|
It's a bummer that you've been downvoted, because it really does seem like people here have not operated databases at scale. I will never claim that we were great at managing databases at Twilio, but often a schema change would take hours, days, or even a week or two to complete. We're taking about tables with hundreds of millions of rows, or more. We'd start the change on a DB replica. When it would finish, we would have to wait for the replica to catch up with the primary. Then we would bring up new replicas, replicating from the replica with the new schema. Finally that replica would get promoted to primary, with all the old replicas (and the old primary, of course) removed from service, and the new replicas brought in. Only then could we deploy code that was aware of and used the updated schema. The previous code of course had to ignore unknown columns, and if we ever wanted to drop a column, we had to first deploy code that would stop using that column. Any column type changes would need to be backwards-compatible. If that wasn't possible, we'd have to add a new column and backfill it. Adding indexes would usually be fine without preparatory code changes, but if we wanted to drop an index we'd first have to make sure there were no queries still depending on it. Even for a "small" schema change that "only" took minutes or a few tens of seconds to complete, we'd still have to use this process. What, do you think we'd shut part or all of a real-time communications platform down while we do a schema change? Of course not. The idea that the application could or should be in control of this process, or could always be in sync with the database when it came to its understanding of the schema, is impossibly unrealistic. |
> The idea that the application could or should be in control of this process, or could always be in sync with the database when it came to its understanding of the schema, is impossibly unrealistic.

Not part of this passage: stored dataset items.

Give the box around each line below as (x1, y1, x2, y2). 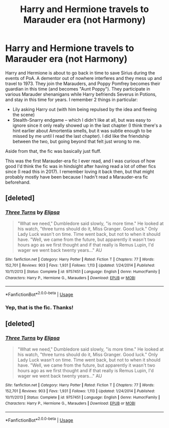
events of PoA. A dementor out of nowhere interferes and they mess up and (5, 75, 162, 81)
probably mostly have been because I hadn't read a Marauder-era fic (5, 174, 148, 180)
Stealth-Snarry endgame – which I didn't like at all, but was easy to (12, 117, 151, 123)
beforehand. (5, 179, 31, 185)
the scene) (12, 112, 35, 118)
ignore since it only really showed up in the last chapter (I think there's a (12, 122, 162, 128)
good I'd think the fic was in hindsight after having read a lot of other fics (5, 163, 156, 169)
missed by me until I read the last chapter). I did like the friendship (12, 133, 150, 139)
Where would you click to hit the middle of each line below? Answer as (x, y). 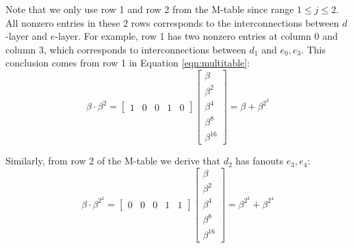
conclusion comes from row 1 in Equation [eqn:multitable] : (128, 63)
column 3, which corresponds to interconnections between (126, 49)
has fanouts (260, 161)
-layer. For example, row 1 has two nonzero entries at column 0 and (196, 36)
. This (313, 49)
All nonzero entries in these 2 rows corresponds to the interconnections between (172, 22)
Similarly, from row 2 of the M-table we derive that (113, 161)
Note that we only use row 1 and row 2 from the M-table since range (150, 9)
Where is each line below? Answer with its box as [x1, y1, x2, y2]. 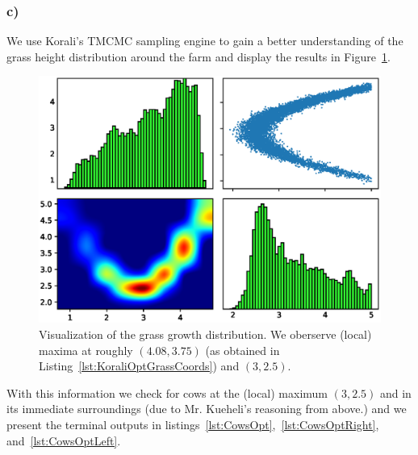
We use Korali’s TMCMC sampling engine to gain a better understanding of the [6, 32, 403, 49]
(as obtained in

These days my attitude is to treat databases as a completely separate service from the application code, which they effectively are. They're on a different set of servers, and the interface they provide is the columns/tables/views/etc, accessed through SQL. So yeah, no breaking changes, and the only thing application code should care about is if the queries it tries to execute return the expected sets of data, not if the schema itself matches. And certainly not about things like views, triggers or indexes.
This does end up being more overhead than migrations alongside the application code, which I know a lot of developers prefer because they're easier to use, but the approach just doesn't work after a certain scale.
(to be clear, I still use Liquibase etc to manage migrations, the process for applying those changes is just completely separate from deploying application code.)